To do
Retype each entry exactly. Skip any pictures.

Stored data
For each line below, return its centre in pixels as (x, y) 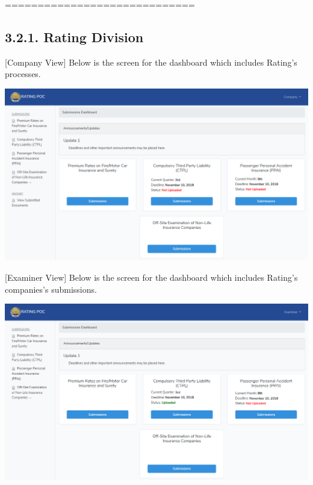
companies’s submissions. (51, 289)
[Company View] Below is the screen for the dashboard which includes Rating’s (151, 62)
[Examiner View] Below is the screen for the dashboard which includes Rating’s (151, 277)
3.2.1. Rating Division (74, 36)
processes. (23, 74)
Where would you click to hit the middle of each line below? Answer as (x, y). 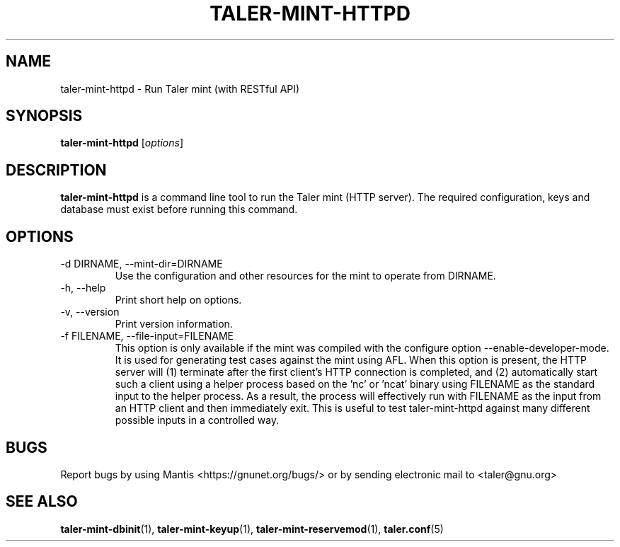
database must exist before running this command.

Response to this exercise
For each line below, return its centre in pixels as (x, y) 
companies’s submissions. (51, 289)
[Company View] Below is the screen for the dashboard which includes Rating’s (151, 62)
[Examiner View] Below is the screen for the dashboard which includes Rating’s (151, 277)
3.2.1. Rating Division (74, 36)
processes. (23, 74)
Where would you click to hit the middle of each line below? Answer as (x, y). 
database must exist before running this command.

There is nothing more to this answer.